Question

In Exercises, write the expression as the logarithm of a single quantity. $$ \frac{1}{3}\left[2 \ln (x+3)+\ln x-\ln \left(x^{2}-1\right)\right] $$

Short answer

The simplified expression as a single logarithmic function is: \( \ln \frac{x^{1}(x+3)^{2}}{x^{2} - 1} \)

Step-by-step solution

Distribute the constant 1/3

Distribute the constant fraction \( \frac{1}{3} \) across the terms within the bracket: \( \frac{2}{3} \ln (x+3) + \frac{1}{3} \ln x - \frac{1}{3} \ln (x^{2} - 1) \)

Apply exponent rule

In logarithms, multiplying the log by a constant is equal to taking the log of the argument raised to that constant. Apply this exponent rule to the modified expression: \( \ln (x+3)^{2/3} + \ln x^{1/3} - \ln (x^{2} - 1)^{1/3} \)

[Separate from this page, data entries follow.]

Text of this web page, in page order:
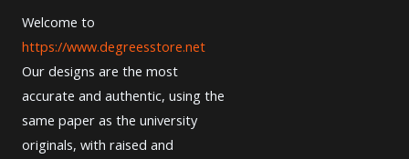
Welcome to
https://www.degreesstore.net
Our designs are the most
accurate and authentic, using the
same paper as the university
originals, with raised and
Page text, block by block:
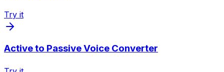
Try it
Active to Passive Voice Converter
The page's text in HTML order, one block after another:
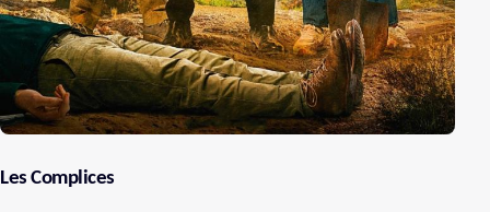
Les Complices
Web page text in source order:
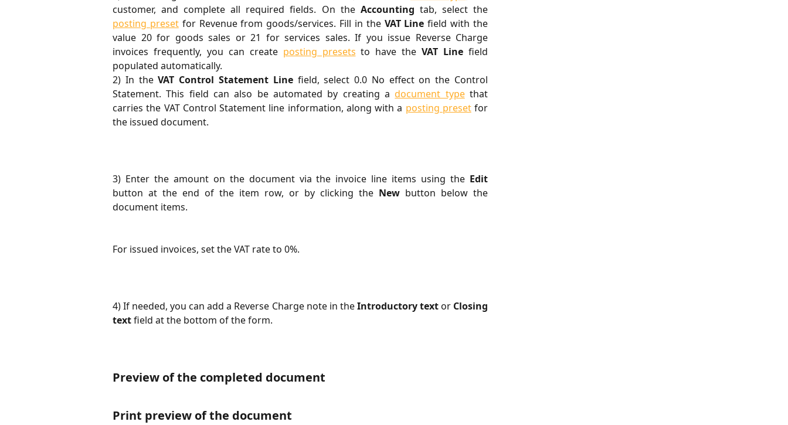
customer, and complete all required fields. On the Accounting tab, select the
posting presetfor Revenue from goods/services. Fill in the VAT Line field with the
value 20 for goods sales or 21 for services sales. If you issue Reverse Charge
invoices frequently, you can create posting presets to have theVAT Line field
populated automatically.
2) In theVAT Control Statement Linefield, select 0.0 No effect on the Control
Statement. This field can also be automated by creating adocument typethat
carries the VAT Control Statement line information, along with a posting presetfor
the issued document.
3) Enter the amount on the document via the invoice line items using the Edit
button at the end of the item row, or by clicking the New button below the
document items.
For issued invoices, set the VAT rate to 0%.
4) If needed, you can add a Reverse Charge note in theIntroductory textor Closing
textfield at the bottom of the form.
Preview of the completed document
Print preview of the document
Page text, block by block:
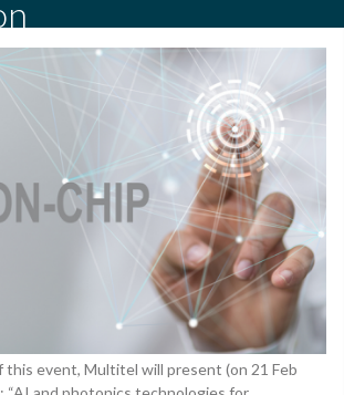
this event, Multitel will present (on 21 Feb
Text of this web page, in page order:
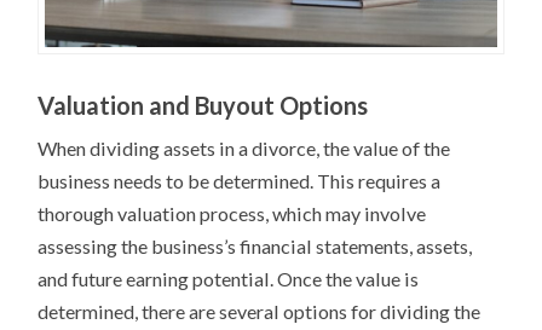
Valuation and Buyout Options
When dividing assets in a divorce, the value of the
business needs to be determined. This requires a
thorough valuation process, which may involve
assessing the business’s financial statements, assets,
and future earning potential. Once the value is
determined, there are several options for dividing the
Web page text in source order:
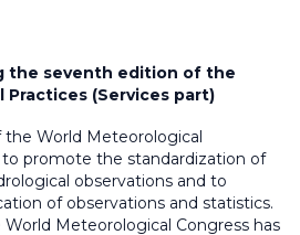
the seventh edition of the
Practices (Services part)
World Meteorological
promote the standardization of
observations and to
of observations and statistics.
Meteorological Congress has
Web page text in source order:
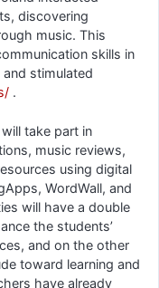
discovering
music. This
skills in
stimulated
.
take part in
music reviews,
using digital
WordWall, and
will have a double
the students’
and on the other
toward learning and
have already
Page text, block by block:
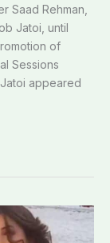
Saad Rehman,
Jatoi, until
of
Sessions
appeared
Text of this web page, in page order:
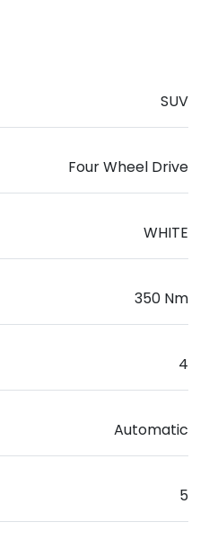
SUV
Four Wheel Drive
WHITE
350 Nm
4
Automatic
5
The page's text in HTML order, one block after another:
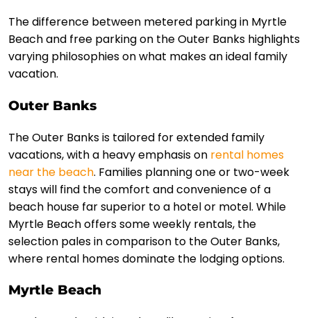
The difference between metered parking in Myrtle
Beach and free parking on the Outer Banks highlights
varying philosophies on what makes an ideal family
vacation.
Outer Banks
The Outer Banks is tailored for extended family
vacations, with a heavy emphasis on rental homes
near the beach. Families planning one or two-week
stays will find the comfort and convenience of a
beach house far superior to a hotel or motel. While
Myrtle Beach offers some weekly rentals, the
selection pales in comparison to the Outer Banks,
where rental homes dominate the lodging options.
Myrtle Beach

Convert to a single logarithm

Using the properties of logarithms, we can add or subtract the logarithms by multiplying or dividing their quantities respectively. Do this to convert the expression into a single logarithm: \( \ln \frac{(x+3)^{2/3} x^{1/3}}{(x^{2} - 1)^{1/3}} \)

Simplify the expression

Simplify the expression inside the logarithm to reach the final answer: \( \ln \frac{x^{1}(x+3)^{2}}{x^{2} - 1} \)

Key concepts

Exponent Rules

Understanding exponent rules is crucial when working with logarithmic expressions because it allows us to simplify expressions and solve equations with ease. In the context of logarithms, the exponent rule states that multiplying a logarithm by a constant is equivalent to taking the logarithm of the argument raised to that constant. For example, if we have a term like \( a \ln b \), it can be rewritten as \( \ln b^a \). This rule helps simplify expressions by reducing the complexity of calculations.

In the given problem, we see this rule applied when \( \frac{2}{3} \ln (x+3) \) becomes \( \ln (x+3)^{2/3} \), and similarly for the other terms in the expression. This step makes it easier to combine the terms into a single logarithm later on.

Properties of Logarithms

The properties of logarithms are fundamental tools that allow us to manipulate and simplify expressions. These properties include the product, quotient, and power rules of logarithms:

• Product Rule: \( \ln a + \ln b = \ln (ab) \)
• Quotient Rule: \( \ln a - \ln b = \ln \left(\frac{a}{b}\right) \)
• Power Rule: \( a \ln b = \ln b^a \)

In this exercise, after applying the exponent rule, we apply these properties to combine the individual logarithms into a single logarithm.

Notice how the quotient rule is applied to the expression \( \ln (x+3)^{2/3} + \ln x^{1/3} - \ln (x^{2} - 1)^{1/3} \) to get a single logarithm: \( \ln \frac{(x+3)^{2/3} x^{1/3}}{(x^{2} - 1)^{1/3}} \). This skill in handling properties of logarithms allows consolidation into simpler expressions, making them easier to evaluate and interpret.

Simplifying Logarithmic Expressions

Simplifying logarithmic expressions involves using a combination of exponent rules and the properties of logarithms to reduce expressions to a more manageable form. This not only aids in solving equations involving logarithms but also in the understanding of their behavior.

In our problem, after combining the terms into a single logarithm, further simplification is possible. The expression inside the logarithm, \( \frac{(x+3)^{2/3} x^{1/3}}{(x^{2} - 1)^{1/3}} \), is simplified further by handling powers and potential factoring. The final expression \( \ln \frac{x^{1}(x+3)^{2}}{x^{2} - 1} \) is achieved by canceling out the fractions and simplifying powers. This is a crucial step in solving logarithmic equations efficiently, ensuring that the expression is in its simplest and most interpretable form for further mathematical operations.